Stored data:
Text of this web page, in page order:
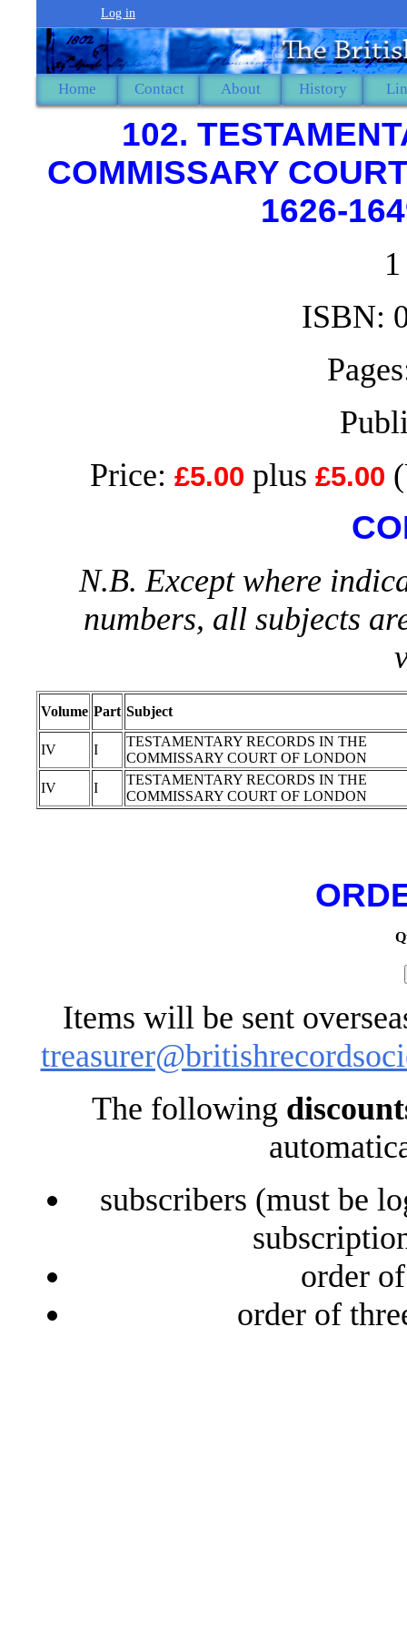
Log in
Home Contact About History
102.
COMMISSARY
1626-
ISBN:
Price: £5.00 plus £5.00
N.B. Except where
numbers, all subjects
Volume Part Subject
IV I
TESTAMENTARY RECORDS IN THE
COMMISSARY COURT OF LONDON
IV
I
TESTAMENTARY RECORDS IN THE
COMMISSARY COURT OF LONDON
Items will be sent
The following
subscribers (must be
order
order of
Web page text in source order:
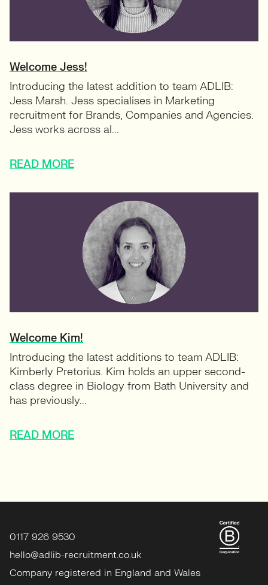
Welcome Jess!
Introducing the latest addition to team ADLIB:
Jess Marsh. Jess specialises in Marketing
recruitment for Brands, Companies and Agencies.
Jess works across al...
READ MORE
Welcome Kim!
Introducing the latest additions to team ADLIB:
Kimberly Pretorius. Kim holds an upper second-
class degree in Biology from Bath University and
has previously...
READ MORE
0117 926 9530
hello@adlib-recruitment.co.uk
Company registered in England and Wales
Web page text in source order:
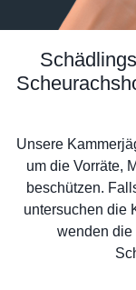
Unsere
um die Vorräte,
beschützen.
untersuchen die
wenden die
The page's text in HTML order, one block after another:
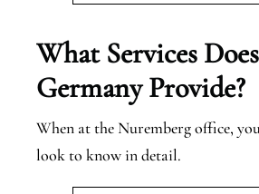
What Services
GermanyProvide?
When at the Nuremberg office,
look to know in detail.
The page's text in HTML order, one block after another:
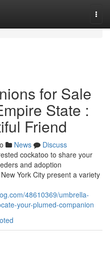
for Sale
State :
Friend
News
Discuss
cockatoo to share your
and adoption
York City present a variety
48610369/umbrella-
your-plumed-companion
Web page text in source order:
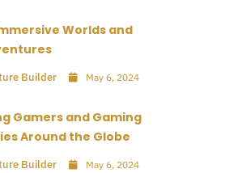
Worlds and
Builder May 6, 2024
Gamers and Gaming
Around the Globe
Builder May 6, 2024
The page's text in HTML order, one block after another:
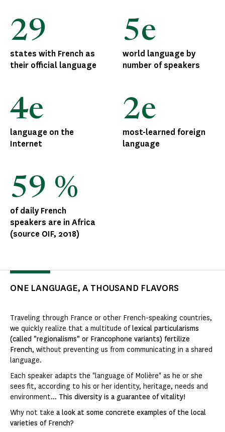
29
states with French as
their official language
5e
world language by
number of speakers
4e
language on the
Internet
2e
most-learned foreign
language
59 %
of daily French
speakers are in Africa
(source OIF, 2018)
ONE LANGUAGE, A THOUSAND FLAVORS
Traveling through France or other French-speaking countries,
we quickly realize that a multitude oflexical particularisms
(called "regionalisms" or Francophone variants) fertilize
French, without preventing us from communicating in a shared
language.
Each speaker adapts the "language of Molière" as he or she
sees fit, according to his or her identity, heritage, needs and
environment... This diversity is a guarantee of vitality!
Why not take a look at some concrete examples of the local
varieties of French?

## Your objective
The records must be restated word for word, apart from any images.

## Solved problem
Text of this web page, in page order:
Log in
Home Contact About History
102.
COMMISSARY
1626-
ISBN:
Price: £5.00 plus £5.00
N.B. Except where
numbers, all subjects
Volume Part Subject
IV I
TESTAMENTARY RECORDS IN THE
COMMISSARY COURT OF LONDON
IV
I
TESTAMENTARY RECORDS IN THE
COMMISSARY COURT OF LONDON
Items will be sent
The following
subscribers (must be
order
order of
Web page text in source order:
Welcome Jess!
Introducing the latest addition to team ADLIB:
Jess Marsh. Jess specialises in Marketing
recruitment for Brands, Companies and Agencies.
Jess works across al...
READ MORE
Welcome Kim!
Introducing the latest additions to team ADLIB:
Kimberly Pretorius. Kim holds an upper second-
class degree in Biology from Bath University and
has previously...
READ MORE
0117 926 9530
hello@adlib-recruitment.co.uk
Company registered in England and Wales
Web page text in source order:
Unsere
um die Vorräte,
beschützen.
untersuchen die
wenden die
The page's text in HTML order, one block after another:
What Services
GermanyProvide?
When at the Nuremberg office,
look to know in detail.
The page's text in HTML order, one block after another:
for Sale
State :
Friend
News
Discuss
cockatoo to share your
and adoption
York City present a variety
48610369/umbrella-
your-plumed-companion
Web page text in source order:
Worlds and
Builder May 6, 2024
Gamers and Gaming
Around the Globe
Builder May 6, 2024
The page's text in HTML order, one block after another:
29
states with French as
their official language
5e
world language by
number of speakers
4e
language on the
Internet
2e
most-learned foreign
language
59 %
of daily French
speakers are in Africa
(source OIF, 2018)
ONE LANGUAGE, A THOUSAND FLAVORS
Traveling through France or other French-speaking countries,
we quickly realize that a multitude oflexical particularisms
(called "regionalisms" or Francophone variants) fertilize
French, without preventing us from communicating in a shared
language.
Each speaker adapts the "language of Molière" as he or she
sees fit, according to his or her identity, heritage, needs and
environment... This diversity is a guarantee of vitality!
Why not take a look at some concrete examples of the local
varieties of French?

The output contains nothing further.